Description of the task: Please reproduce the entries exactly, skipping each picture.

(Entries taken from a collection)
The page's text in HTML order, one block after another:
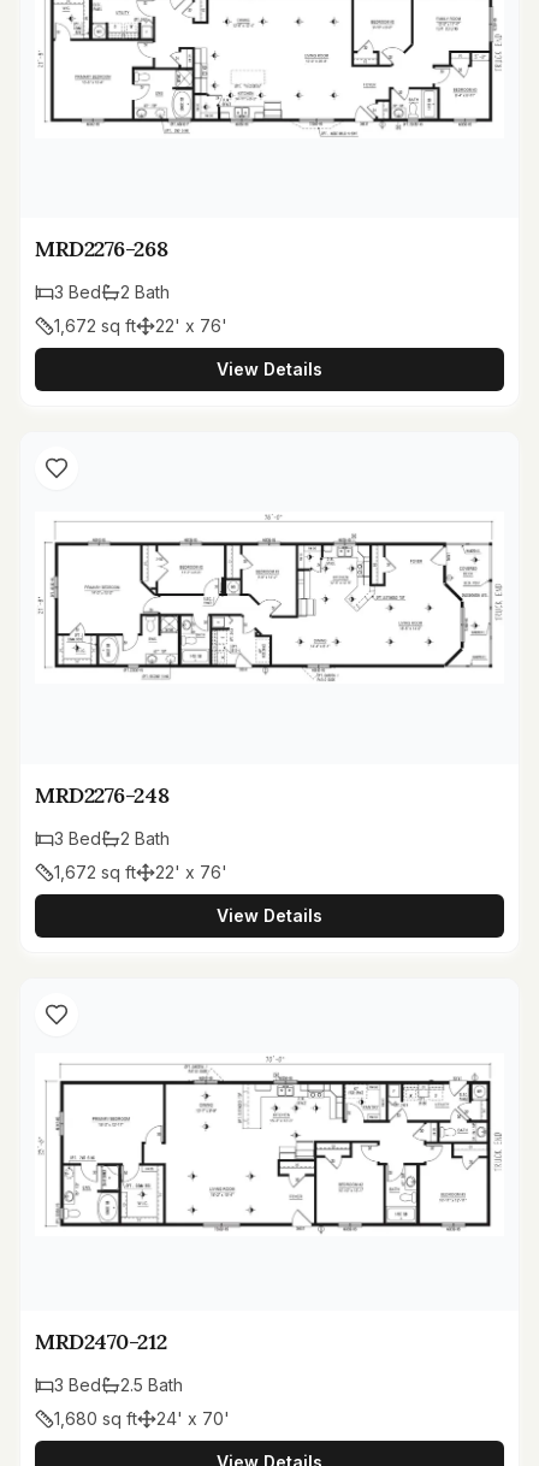
MRD2276-268
3 Bed 2 Bath
1,672 sq ft 22' x 76'
View Details
MRD2276-248
3 Bed 2 Bath
1,672 sq ft 22' x 76'
View Details
MRD2470-212
3 Bed 2.5 Bath
1,680 sq ft 24' x 70'
View Details

Task solution:
The page's text in HTML order, one block after another:
MRD2276-268
3 Bed 2 Bath
1,672 sq ft 22' x 76'
View Details
MRD2276-248
3 Bed 2 Bath
1,672 sq ft 22' x 76'
View Details
MRD2470-212
3 Bed 2.5 Bath
1,680 sq ft 24' x 70'
View Details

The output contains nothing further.